Delays in finalising funding agreements under Australia’s flagship affordable housing program are forcing some community housing providers to abandon projects that are no longer financially viable, raising fresh concerns about the pace and effectiveness of delivery.
According to the Australian Financial Review, Housing Australia chief executive Scott Langford confirmed that a small number of projects approved under the $10 billion Housing Australia Future Fund (HAFF) are struggling to progress because market and planning conditions have shifted since contracts were signed last year.
Housing Australia has executed 279 contracts to deliver 18,650 social and affordable homes under the HAFF, which aims to support 40,000 homes over five years. Langford said the agency is now working with affected providers to transfer stalled projects to alternative partners where possible, rather than cancelling them outright.
“Conditions may have changed between when they’ve signed the contract and now,” Langford said, citing issues such as planning approvals, builder arrangements and investor commitments.
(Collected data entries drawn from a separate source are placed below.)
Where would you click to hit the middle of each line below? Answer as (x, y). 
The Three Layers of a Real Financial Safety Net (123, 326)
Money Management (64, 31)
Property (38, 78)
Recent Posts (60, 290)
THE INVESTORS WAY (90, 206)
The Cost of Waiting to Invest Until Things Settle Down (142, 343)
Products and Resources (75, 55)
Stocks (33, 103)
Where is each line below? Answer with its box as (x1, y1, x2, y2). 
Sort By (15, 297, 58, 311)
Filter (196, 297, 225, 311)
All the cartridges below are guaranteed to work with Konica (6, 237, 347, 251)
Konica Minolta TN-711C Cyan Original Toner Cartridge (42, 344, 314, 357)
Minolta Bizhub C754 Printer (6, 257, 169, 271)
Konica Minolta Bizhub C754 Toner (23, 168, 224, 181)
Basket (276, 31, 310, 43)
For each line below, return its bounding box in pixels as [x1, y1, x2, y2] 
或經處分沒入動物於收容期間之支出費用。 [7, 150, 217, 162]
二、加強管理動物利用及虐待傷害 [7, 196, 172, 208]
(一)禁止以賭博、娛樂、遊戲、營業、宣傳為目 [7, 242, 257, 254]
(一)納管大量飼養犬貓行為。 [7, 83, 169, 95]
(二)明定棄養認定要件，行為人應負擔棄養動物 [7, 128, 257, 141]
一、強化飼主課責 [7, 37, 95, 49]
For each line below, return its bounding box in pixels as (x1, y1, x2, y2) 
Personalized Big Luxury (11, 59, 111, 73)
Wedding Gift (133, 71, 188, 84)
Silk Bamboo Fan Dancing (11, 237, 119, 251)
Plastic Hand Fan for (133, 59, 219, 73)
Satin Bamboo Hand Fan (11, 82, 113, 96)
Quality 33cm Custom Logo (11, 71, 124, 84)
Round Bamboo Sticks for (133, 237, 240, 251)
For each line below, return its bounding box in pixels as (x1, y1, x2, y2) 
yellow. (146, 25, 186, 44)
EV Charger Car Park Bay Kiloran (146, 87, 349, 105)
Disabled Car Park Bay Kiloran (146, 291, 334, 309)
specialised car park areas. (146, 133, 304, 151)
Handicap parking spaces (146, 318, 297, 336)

While no provider has formally withdrawn after contract signing, he said the number of challenged projects was “less than a handful,” and some bidders exited earlier in the process.
The difficulties have added fuel to political criticism of the scheme. Opposition housing spokesperson Senator Andrew Bragg labelled the HAFF inefficient and wasteful, arguing that delays and project reshuffling undermine confidence in the program and risk taxpayer money.
Langford acknowledged that lessons from the first funding round are shaping the design of the next phase, including faster pathways to financial close and clearer timelines. A new tender round covering an additional 21,305 homes opened last week, with projects required to be operational by 30 June 2029.
Industry participants say the compressed timeframe may push providers toward purchasing completed or near-complete housing from commercial developers rather than building new stock, particularly for projects without full planning approval. Langford countered that average apartment construction timelines and state-based fast-track planning pathways still allow room for new developments to proceed.
Beyond delivery speed, the HAFF faces longer-term questions about sustainability. Most projects receive annual availability payments for 25 years, after which homes may be sold into the private market. Advocates are urging the government to prioritise proposals that retain housing in the social and affordable sector beyond that period, even if it reduces the total number of homes delivered.
Langford said Housing Australia must balance immediate supply needs with long-term value, noting that lower subsidies for projects expected to realise capital gains later could free up funding for more homes now.
As staffing changes and governance challenges continue at Housing Australia, the third funding round will be a critical test of whether the agency can translate policy ambition into durable housing outcomes at scale.